[Dataset records]
+---+

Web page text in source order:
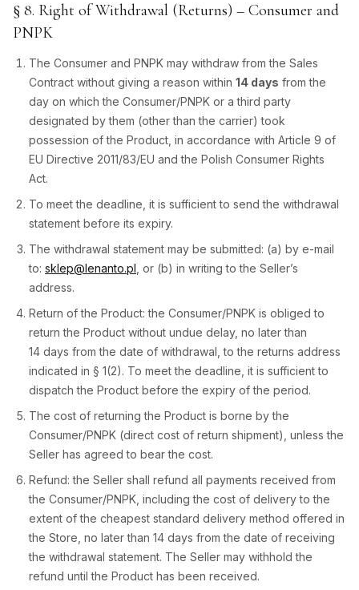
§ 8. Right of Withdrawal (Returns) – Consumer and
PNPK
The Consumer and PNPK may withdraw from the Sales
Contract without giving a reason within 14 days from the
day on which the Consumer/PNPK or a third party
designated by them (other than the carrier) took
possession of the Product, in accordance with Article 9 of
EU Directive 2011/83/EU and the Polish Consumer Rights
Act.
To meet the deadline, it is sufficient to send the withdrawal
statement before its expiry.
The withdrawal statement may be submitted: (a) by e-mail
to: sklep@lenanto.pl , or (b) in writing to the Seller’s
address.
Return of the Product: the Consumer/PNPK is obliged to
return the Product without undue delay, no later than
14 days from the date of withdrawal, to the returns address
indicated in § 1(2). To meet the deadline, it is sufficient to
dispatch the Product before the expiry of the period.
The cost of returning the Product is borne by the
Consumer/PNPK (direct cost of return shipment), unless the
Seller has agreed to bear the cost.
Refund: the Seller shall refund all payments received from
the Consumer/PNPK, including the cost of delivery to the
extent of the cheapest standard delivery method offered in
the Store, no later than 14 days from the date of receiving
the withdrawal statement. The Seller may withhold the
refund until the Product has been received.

+---+

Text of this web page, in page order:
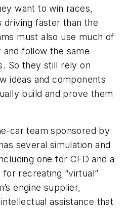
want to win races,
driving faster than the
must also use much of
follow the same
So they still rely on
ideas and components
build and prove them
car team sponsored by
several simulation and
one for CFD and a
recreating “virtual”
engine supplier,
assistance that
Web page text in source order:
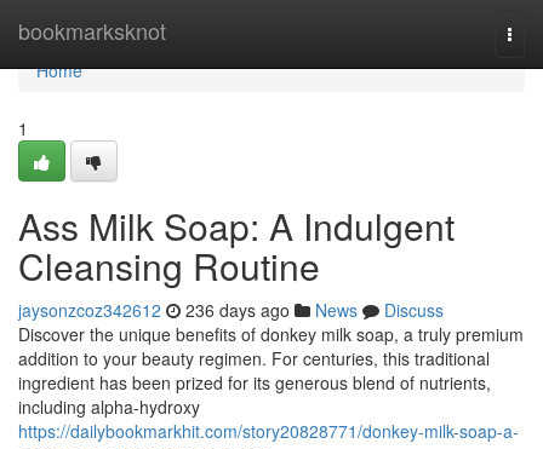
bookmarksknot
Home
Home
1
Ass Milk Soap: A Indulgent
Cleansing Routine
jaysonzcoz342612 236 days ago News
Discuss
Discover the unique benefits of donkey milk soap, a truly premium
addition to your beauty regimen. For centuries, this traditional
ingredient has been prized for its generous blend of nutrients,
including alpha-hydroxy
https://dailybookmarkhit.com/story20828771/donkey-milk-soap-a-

+---+

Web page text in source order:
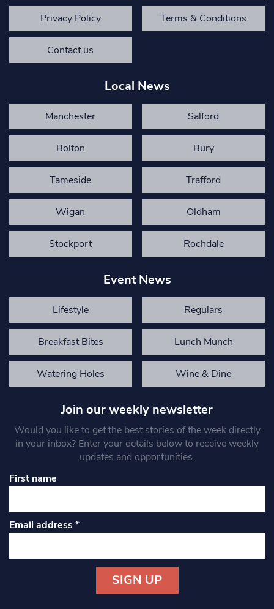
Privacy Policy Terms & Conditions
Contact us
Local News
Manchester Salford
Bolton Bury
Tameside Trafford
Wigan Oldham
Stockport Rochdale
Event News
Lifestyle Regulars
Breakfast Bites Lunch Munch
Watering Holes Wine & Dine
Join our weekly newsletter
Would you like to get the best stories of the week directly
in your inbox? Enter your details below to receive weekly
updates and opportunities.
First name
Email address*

+---+

**TASK ITEM**
Each line that holds the word "donkey" should be extracted from the records.

**SOLUTION**
Discover the unique benefits of donkey milk soap, a truly premium
https://dailybookmarkhit.com/story20828771/donkey-milk-soap-a-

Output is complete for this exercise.